Het is de prijs die de moderne mens betaalt voor de grote wetenschappelijke vooruitgang die geboekt is. De menselijke ervaring strookt niet langer met de wetenschappelijke inzichten. Wat onze zintuigen ons aanreiken, zoals dat de zon elke ochtend in het oosten opkomt, klopt niet langer. De zon komt niet op, want de aarde draait om haar as naar de zon toe. Ook dat een gevoel als een hevige verliefdheid wordt teruggebracht tot enkele molecuulprocessen in de hersenen, is voor de beleving onverdraaglijk. Zo willen we diep van binnen niet zijn.

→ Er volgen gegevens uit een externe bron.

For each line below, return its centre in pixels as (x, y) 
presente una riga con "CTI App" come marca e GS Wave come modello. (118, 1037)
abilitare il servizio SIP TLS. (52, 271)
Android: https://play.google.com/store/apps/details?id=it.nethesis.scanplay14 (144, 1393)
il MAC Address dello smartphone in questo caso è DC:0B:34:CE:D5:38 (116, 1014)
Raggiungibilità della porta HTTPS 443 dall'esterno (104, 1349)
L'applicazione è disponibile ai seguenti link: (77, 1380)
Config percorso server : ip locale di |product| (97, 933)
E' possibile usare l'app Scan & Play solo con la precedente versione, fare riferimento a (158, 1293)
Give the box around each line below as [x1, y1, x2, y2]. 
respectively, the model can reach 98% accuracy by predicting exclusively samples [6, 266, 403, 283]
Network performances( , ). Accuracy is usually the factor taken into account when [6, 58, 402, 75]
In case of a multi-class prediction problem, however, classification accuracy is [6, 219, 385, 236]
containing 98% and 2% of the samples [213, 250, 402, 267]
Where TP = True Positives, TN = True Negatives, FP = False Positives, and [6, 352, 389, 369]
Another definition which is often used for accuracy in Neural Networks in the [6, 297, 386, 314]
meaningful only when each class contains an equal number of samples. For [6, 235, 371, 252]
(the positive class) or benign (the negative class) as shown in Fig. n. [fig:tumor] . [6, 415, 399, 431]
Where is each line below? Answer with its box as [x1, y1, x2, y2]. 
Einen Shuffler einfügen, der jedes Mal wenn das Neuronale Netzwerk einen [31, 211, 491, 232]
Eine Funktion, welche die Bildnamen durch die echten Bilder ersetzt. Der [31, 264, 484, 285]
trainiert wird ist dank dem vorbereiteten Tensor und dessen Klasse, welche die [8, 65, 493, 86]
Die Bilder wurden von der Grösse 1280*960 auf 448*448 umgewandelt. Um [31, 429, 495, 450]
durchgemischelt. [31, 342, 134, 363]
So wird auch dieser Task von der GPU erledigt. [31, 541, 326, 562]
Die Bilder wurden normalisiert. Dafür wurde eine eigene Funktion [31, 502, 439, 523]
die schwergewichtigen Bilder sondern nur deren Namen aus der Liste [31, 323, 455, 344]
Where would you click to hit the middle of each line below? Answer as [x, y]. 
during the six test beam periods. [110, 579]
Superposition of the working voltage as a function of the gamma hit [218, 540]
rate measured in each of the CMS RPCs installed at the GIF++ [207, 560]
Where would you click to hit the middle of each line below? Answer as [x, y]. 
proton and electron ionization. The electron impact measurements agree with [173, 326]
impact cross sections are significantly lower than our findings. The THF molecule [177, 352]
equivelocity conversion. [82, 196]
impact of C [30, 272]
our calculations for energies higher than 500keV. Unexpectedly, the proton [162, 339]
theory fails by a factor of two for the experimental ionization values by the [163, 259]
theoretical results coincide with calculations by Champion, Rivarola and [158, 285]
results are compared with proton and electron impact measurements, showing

De mens wordt heel kaal op zichzelf teruggeworpen; de wetenschappelijke taal wordt als de enig geldige gezien. Ethische en esthetische waardeoordelen raken op de achtergrond. Elke poging de ander te ontmoeten in een gedeelde ervaring wordt afgedaan met de uitspraak dat alles subjectief is. Een feit is ook maar een mening. Normen en waarden zijn niet langer algemeen geldig. Het gemeenschappelijke is weggevallen. Verlatenheid, verwoestijning, het lijkt de toekomst te zijn van een westerse wereld die ongebreidelde groei nastreeft, zichzelf steeds grotere rijkdom wenst. Tot de zeepbel een keer barst en de hele boel implodeert.


Literatuur:
Hanah Arendt; politiek denker - Dirk de Schutter en Remi Peeters, uitgeverij Klement/Pelckmans, 2015
De menselijke conditie - Hannah Arendt, uitgeverij Boom, 2009.